- Genre: Drama
- Starring: Brian Rix Joby Blanshard Cyril Luckham John Bennett Peter Sallis Larry Noble Richard Pasco Reginald Jessup Frank Seiman Nigel Stock
- Country of origin: United Kingdom
- Original language: English
- No. of episodes: 138 (123 missing)

Original release
- Network: BBC Television
- Release: 1960 – 1963

= BBC Sunday-Night Play =

British TV drama series (1960–1963)

BBC Sunday-Night Play (Note: Sources vary over the precise name. IMDb uses the name given complete with the hyphen, while lostshows.com has The Sunday Night Play and Radio Times lists it as The Sunday-Night Play. Asa Briggs mentions that The Sunday Play replaced Sunday Night Theatre in 1960.) is the anthology drama series which replaced Sunday Night Theatre in 1960. It was broadcast on what was then BBC Television (now BBC One).
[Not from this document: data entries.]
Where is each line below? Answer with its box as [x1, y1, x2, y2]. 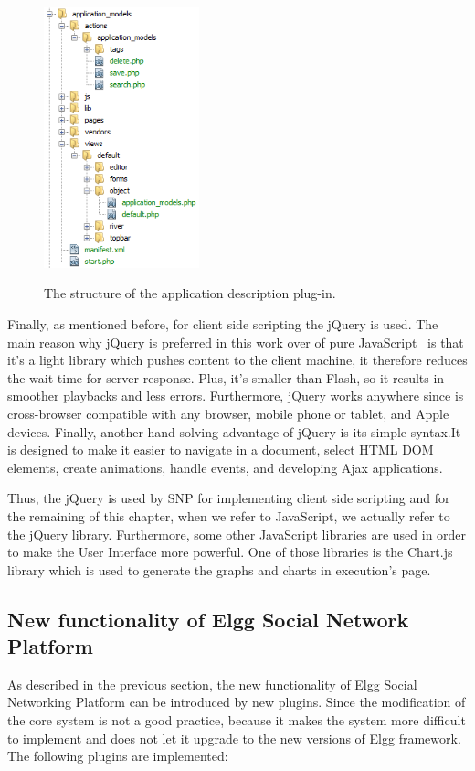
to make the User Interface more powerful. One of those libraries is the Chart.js [7, 542, 453, 562]
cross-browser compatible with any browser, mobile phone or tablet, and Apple [7, 403, 449, 423]
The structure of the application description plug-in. [44, 284, 336, 303]
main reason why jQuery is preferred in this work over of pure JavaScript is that [7, 332, 464, 351]
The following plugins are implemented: [7, 746, 228, 766]
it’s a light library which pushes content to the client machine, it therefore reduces [7, 350, 468, 369]
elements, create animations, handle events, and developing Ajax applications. [7, 457, 443, 477]
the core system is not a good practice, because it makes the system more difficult [7, 711, 466, 730]
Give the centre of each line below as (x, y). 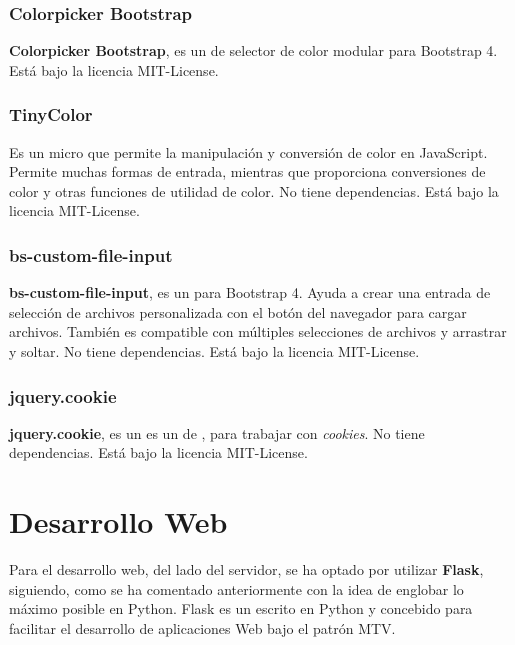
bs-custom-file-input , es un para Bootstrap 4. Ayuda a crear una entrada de (250, 292)
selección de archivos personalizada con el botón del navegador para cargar (238, 311)
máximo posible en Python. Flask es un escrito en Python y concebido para (241, 608)
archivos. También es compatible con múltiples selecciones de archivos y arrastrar (258, 331)
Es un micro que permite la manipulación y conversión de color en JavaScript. (248, 151)
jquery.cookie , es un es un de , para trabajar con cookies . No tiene (217, 432)
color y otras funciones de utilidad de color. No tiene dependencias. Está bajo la (254, 190)
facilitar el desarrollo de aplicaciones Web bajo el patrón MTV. (202, 627)
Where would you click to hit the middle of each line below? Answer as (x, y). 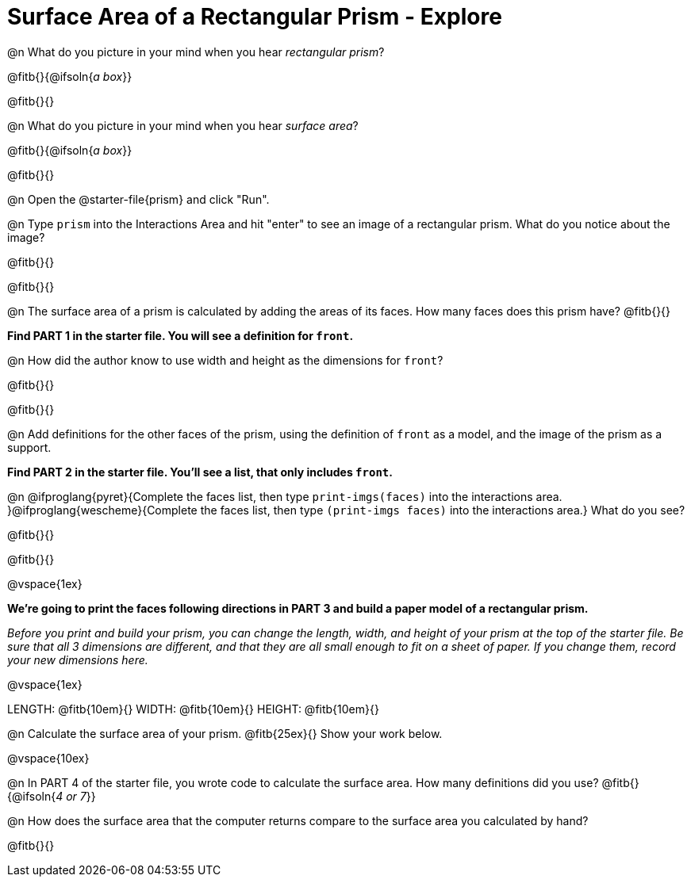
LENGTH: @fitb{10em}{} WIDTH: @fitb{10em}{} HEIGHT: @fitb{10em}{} (193, 709)
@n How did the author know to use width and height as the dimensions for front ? (225, 360)
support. (29, 447)
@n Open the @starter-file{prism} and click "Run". (138, 199)
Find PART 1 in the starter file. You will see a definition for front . (180, 335)
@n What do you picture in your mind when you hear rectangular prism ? (196, 52)
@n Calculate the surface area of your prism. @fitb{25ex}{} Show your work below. (225, 733)
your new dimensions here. (78, 659)
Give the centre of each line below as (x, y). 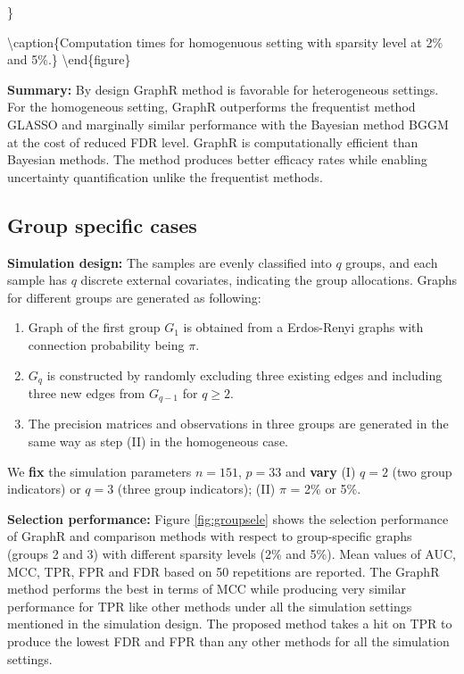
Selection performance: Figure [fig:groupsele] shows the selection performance (228, 518)
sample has (37, 280)
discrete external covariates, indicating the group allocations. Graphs (269, 280)
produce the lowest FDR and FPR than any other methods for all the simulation (228, 641)
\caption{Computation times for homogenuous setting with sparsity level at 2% (225, 42)
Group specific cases (102, 225)
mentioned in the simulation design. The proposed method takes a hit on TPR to (230, 624)
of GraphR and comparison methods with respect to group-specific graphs (210, 536)
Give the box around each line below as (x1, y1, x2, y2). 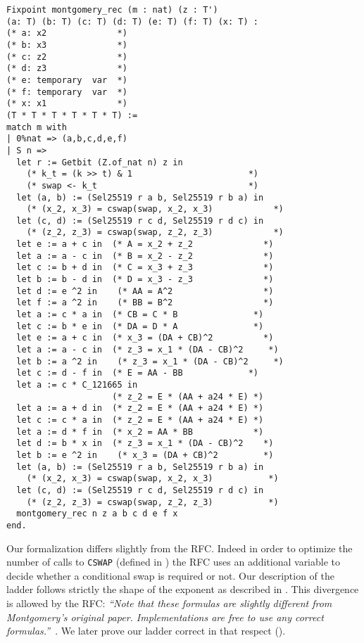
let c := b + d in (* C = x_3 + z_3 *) (16, 262, 274, 273)
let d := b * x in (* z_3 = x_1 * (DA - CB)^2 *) (16, 438, 274, 449)
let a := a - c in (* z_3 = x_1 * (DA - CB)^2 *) (16, 345, 279, 355)
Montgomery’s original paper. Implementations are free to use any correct (6, 609, 324, 624)
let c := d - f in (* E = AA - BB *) (16, 368, 258, 378)
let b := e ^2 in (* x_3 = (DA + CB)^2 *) (16, 450, 274, 460)
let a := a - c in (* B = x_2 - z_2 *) (16, 250, 274, 261)
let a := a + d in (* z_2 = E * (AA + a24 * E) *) (16, 403, 264, 414)
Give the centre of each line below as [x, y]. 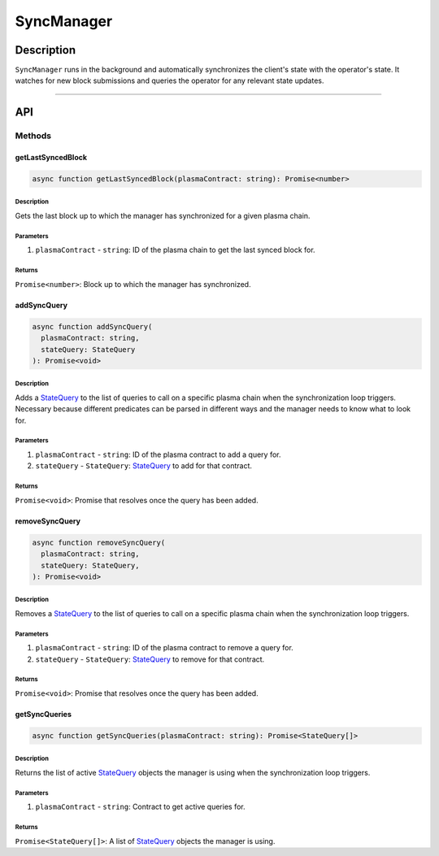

The series often included versions of modern theatrical successes, but original work appeared in the slot too. David Mercer's A Suitable Case for Treatment (1962) was later adapted as the feature film Morgan – A Suitable Case for Treatment (1966), while Madhouse on Castle Street (1963) starred the then little known Bob Dylan.

The series ended in 1963. Out of a run of 138 episodes, only 15 are believed to survive. (Note: See wiping.)

==Episodes==
- 29 April 1962, John Galsworthy's Loyalties, a tale of upper class anti-semitism, with Peter Wyngarde as Ferdinand de Levis, Keith Michell as Dancy, Jennifer Wright as Mabel Dancy, Felix Aylmer as Canynge, David Garth as Graviter, Jack Watling as Winsor, Austin Trevor as Lord St Erth, Oliver Johnston as Twisden, Diana Hope as Lady Adela, and Geoffrey Denys as Treisure.